En résumé, l’industrialisation permet de dupliquer à grande échelle le produit conçu lors de la phase de création en s’assurant de sa qualité et en maîtrisant les coûts au plus juste, car l’ensemble de ses caractéristiques est connu précisément.
Or, n'en déplaise à certains, le développement logiciel est par essence une activité créative, au même titre que l’écriture d’un livre, la réalisation d’un dessin ou d’une peinture ou l’élaboration d’une nouvelle théorie mathématique.
En effet, si le programme existait déjà, personne ne demanderait à un développeur de l’écrire, donc de le créer…
La conception de logiciel ne peut donc être industrialisée puisque comme nous l’avons constaté précédemment, il est indispensable de disposer d’au moins un exemplaire physique pour pouvoir estimer précisément les ressources nécessaires à sa fabrication à grande échelle et avoir les informations nécessaires aux divers contrôles de qualité.

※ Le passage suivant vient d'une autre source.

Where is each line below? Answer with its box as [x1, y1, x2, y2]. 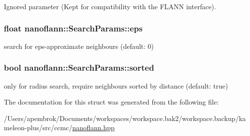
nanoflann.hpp [72, 122, 115, 133]
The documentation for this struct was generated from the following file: [4, 97, 219, 107]
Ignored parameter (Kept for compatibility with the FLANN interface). [4, 1, 216, 11]
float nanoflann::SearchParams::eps [4, 22, 143, 34]
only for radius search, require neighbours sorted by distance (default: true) [4, 80, 228, 91]
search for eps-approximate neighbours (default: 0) [4, 41, 154, 51]
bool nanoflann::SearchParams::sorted [4, 61, 154, 74]
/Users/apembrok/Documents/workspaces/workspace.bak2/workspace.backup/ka [4, 113, 246, 123]

Il est donc très délicat sinon impossible d’estimer de manière fiable les ressources humaines, techniques et temporelles nécessaires à la conception d’un logiciel, et encore plus difficile de définir les spécifications permettant de s’assurer qu’il répond bien aux besoins.
J'en connais qui me rétorqueront qu’il est tout de même possible d’industrialiser à minima le développement d’un logiciel à l’aide de framework et autres briques logicielles « clef en main ».
Cependant, la colle nécessaire pour assembler ces briques afin d'obtenir le programme demandé devra être inventée et nécessitera donc toujours un effort créatif.
En conséquence, même en recourant à de tels outils, il reste impossible de donner une estimation précise et fiable du temps nécessaire à la réalisation d’un programme.
Car en réalité, les frameworks et autres briques logicielles ne permettent pas d’industrialiser le processus de développement d’un logiciel.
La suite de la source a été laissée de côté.